能登半島地震から半年。復旧・復興が進む一方で、いまだに多くの人が避難所での生活を余儀なくされている。「災害時の生活」について改めて考える。秋田市の日本赤十字秋田看護大学・短期大学では、学生たちが避難所での生活を体験し、いざという時に何ができるか考えた。

能登半島地震から半年。この地震で299人の尊い命が奪われた。仮設住宅の建設が進むなど復旧・復興に向けた動きがみられる一方で、まるであの日のまま時が止まっているかのような地域もある。

日赤秋田短大の講師・及川真一さんは、「体育館から仮設住宅に移った人は結構いるが、まだ体育館や公民館などの避難所で過ごしている人が多い」と現地の状況を話す。

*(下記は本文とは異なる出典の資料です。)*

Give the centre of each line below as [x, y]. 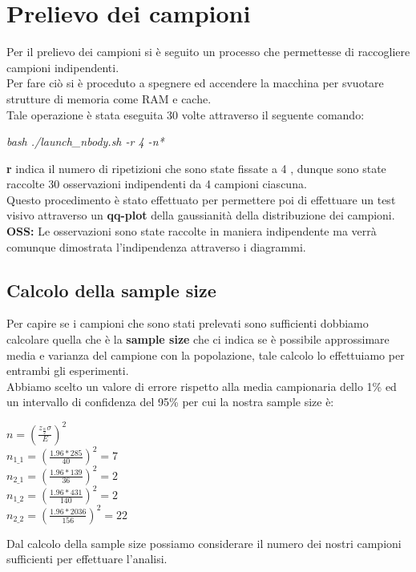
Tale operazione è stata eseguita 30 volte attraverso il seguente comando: [186, 114]
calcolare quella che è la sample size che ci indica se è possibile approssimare [198, 339]
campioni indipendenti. [63, 67]
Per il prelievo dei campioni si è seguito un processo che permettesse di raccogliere [208, 52]
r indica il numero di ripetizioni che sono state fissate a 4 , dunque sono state [196, 168]
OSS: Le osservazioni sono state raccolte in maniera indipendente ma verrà [192, 231]
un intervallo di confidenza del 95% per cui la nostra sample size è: [170, 402]
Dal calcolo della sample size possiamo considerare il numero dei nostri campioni [204, 543]
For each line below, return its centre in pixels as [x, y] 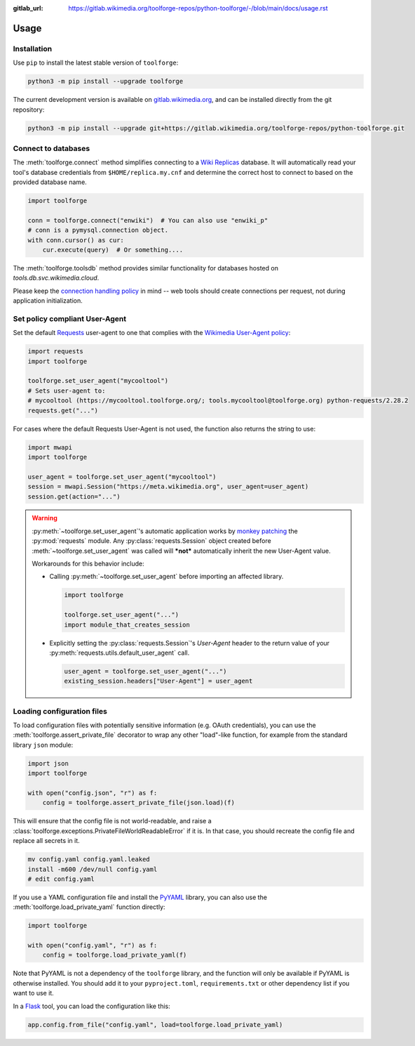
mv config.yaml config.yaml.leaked [89, 859]
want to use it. [33, 993]
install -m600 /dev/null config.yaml [93, 869]
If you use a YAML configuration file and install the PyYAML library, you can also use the [140, 897]
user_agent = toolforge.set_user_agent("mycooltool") [122, 477]
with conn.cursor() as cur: [76, 240]
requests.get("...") [63, 410]
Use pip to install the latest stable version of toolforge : [96, 63]
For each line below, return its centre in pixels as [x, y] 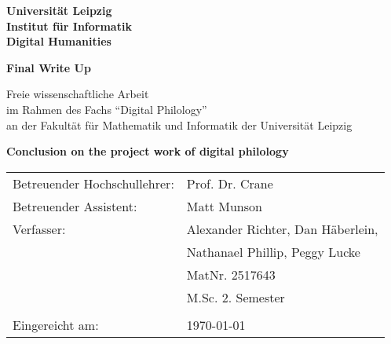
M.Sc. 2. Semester [236, 297]
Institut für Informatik [69, 26]
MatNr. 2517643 [231, 274]
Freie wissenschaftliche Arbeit [78, 94]
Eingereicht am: [56, 324]
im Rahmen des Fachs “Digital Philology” [107, 109]
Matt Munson [224, 206]
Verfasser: [39, 229]
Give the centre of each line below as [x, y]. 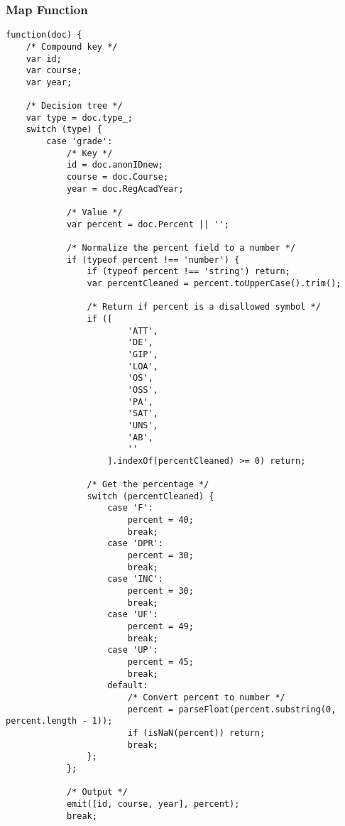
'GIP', [143, 354]
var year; [49, 82]
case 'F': [130, 508]
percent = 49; [160, 627]
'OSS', [143, 390]
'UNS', [143, 425]
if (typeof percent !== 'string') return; [188, 272]
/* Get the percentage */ [148, 485]
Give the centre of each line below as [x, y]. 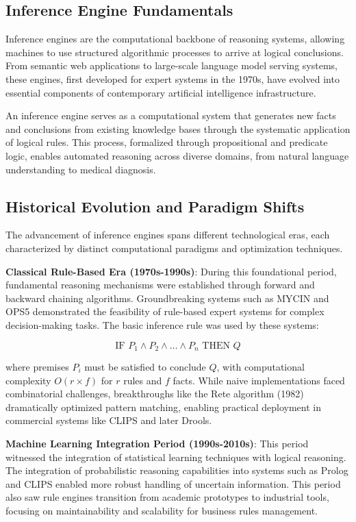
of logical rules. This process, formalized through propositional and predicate [167, 142]
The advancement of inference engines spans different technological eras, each [168, 235]
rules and [143, 380]
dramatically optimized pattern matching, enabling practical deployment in [163, 407]
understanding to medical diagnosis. [81, 169]
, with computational [260, 366]
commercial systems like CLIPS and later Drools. [109, 420]
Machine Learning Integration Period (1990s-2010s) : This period [157, 443]
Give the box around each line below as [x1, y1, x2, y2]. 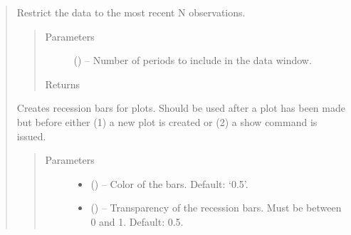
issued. [16, 128, 46, 143]
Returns [45, 76, 80, 91]
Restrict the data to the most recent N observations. [16, 5, 246, 19]
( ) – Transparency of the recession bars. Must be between [90, 200, 342, 215]
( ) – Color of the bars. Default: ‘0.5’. [90, 176, 248, 191]
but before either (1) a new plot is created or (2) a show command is [16, 114, 318, 129]
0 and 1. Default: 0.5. [90, 214, 184, 229]
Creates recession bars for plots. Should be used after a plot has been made [16, 100, 345, 115]
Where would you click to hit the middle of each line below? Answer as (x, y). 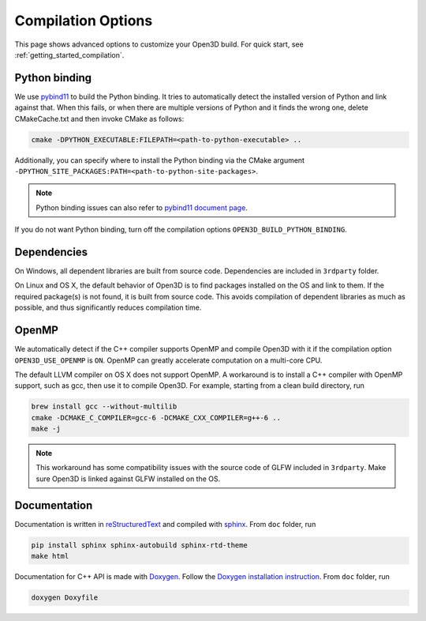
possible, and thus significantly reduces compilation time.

日赤秋田看護大・短大は、地震や津波発生時の秋田市の「指定避難所」となっていて、災害時には避難者を受け入れている。

 日赤秋田短大・及川真一さん:
「うちの学生は介護福祉士と看護師を目指している。将来的には誰かを救う立場になるということで共通しているので、誰かを救う前に自分が生きなければならない。災害時に生きる方法を学ぶ」

そんな学校の恒例行事となっているのが「防災キャンプ」。学生が2日間校内に寝泊まりし、避難所のつくり方や炊き出しなどを自ら考え、学ぶ場だ。

災害時に支援活動などにあたる学校の「防災ボランティアステーション」の代表を務める及川真一さんが指導にあたる。

及川さんは「楽しみながら学べるのが防災キャンプ。災害が発生すると誰もがアウトドアの世界に放り出される状況下で、どうやって道具を使い、スキルを身に付け、生きる方法を学ぶのが防災キャンプ」と語る。

学生たちが初日に取り組んだのは「避難所づくり」だ。

 日赤秋田短大・及川真一さん:
「今回、エアーテントにエアコンを設置した。特殊なものではあるが、環境を整えていくことも避難所の備蓄とすれば必要になるので、学生たちに体験してもらう」

「救護所」などとして使う大型のテント。空気を入れて使用するため、難しい組み立て作業がいらないほか、冷房機能が付いている。夏場の避難所では「熱中症」をいかに防ぐかが課題となっていて、今後の備蓄の一つとして注目されている。

また、避難所で欠かせないのが、避難してきた人たちが休息を取る場所だ。一般的なのは段ボールベッド。複数の段ボールを組み合わせて作る。学生たちは協力して組み立て、レイアウトを考えながら配置していた。

 介護福祉学科1年生:
「災害時に役に立てばと思って参加した。段ボールベッドに寝てみたが硬くて、避難所で使っていると聞いたのですごいなと思った」

アウトドア用の簡易ベッドも活用が広がっていて、一人で簡単に組み立てることができるものもある。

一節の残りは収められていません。